* **Brief**
Since only part of the material below is wanted, output exactly the lines from the one with "Décision ILR24000402 du" up to and including the one with "diseases, oncology, and".

* **Supplied data**
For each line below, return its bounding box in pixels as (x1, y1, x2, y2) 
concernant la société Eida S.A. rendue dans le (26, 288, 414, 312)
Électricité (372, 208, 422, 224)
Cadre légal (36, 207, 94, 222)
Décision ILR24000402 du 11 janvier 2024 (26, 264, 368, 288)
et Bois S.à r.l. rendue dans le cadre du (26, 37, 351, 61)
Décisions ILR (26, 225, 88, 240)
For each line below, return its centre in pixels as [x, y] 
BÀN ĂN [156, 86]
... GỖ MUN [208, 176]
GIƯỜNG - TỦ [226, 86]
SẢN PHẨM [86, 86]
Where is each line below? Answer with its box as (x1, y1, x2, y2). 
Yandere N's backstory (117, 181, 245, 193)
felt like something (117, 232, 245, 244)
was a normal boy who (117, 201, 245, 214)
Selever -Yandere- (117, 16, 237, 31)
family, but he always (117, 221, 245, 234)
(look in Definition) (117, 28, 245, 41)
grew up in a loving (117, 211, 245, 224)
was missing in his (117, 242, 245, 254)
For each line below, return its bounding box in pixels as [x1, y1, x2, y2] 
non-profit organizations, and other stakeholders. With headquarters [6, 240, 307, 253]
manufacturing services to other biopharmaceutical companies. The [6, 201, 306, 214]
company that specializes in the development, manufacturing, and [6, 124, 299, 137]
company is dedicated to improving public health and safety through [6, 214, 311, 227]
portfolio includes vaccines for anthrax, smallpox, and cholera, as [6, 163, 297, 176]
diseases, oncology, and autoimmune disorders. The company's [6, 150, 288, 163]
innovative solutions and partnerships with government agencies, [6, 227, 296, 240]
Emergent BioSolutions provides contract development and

* **Response to this exercise**
Décision ILR24000402 du 11 janvier 2024 (26, 264, 368, 288)
et Bois S.à r.l. rendue dans le cadre du (26, 37, 351, 61)
Décisions ILR (26, 225, 88, 240)
For each line below, return its centre in pixels as [x, y] 
BÀN ĂN [156, 86]
... GỖ MUN [208, 176]
GIƯỜNG - TỦ [226, 86]
SẢN PHẨM [86, 86]
Where is each line below? Answer with its box as (x1, y1, x2, y2). 
Yandere N's backstory (117, 181, 245, 193)
felt like something (117, 232, 245, 244)
was a normal boy who (117, 201, 245, 214)
Selever -Yandere- (117, 16, 237, 31)
family, but he always (117, 221, 245, 234)
(look in Definition) (117, 28, 245, 41)
grew up in a loving (117, 211, 245, 224)
was missing in his (117, 242, 245, 254)
For each line below, return its bounding box in pixels as [x1, y1, x2, y2] 
non-profit organizations, and other stakeholders. With headquarters [6, 240, 307, 253]
manufacturing services to other biopharmaceutical companies. The [6, 201, 306, 214]
company that specializes in the development, manufacturing, and [6, 124, 299, 137]
company is dedicated to improving public health and safety through [6, 214, 311, 227]
portfolio includes vaccines for anthrax, smallpox, and cholera, as [6, 163, 297, 176]
diseases, oncology, and autoimmune disorders. The company's [6, 150, 288, 163]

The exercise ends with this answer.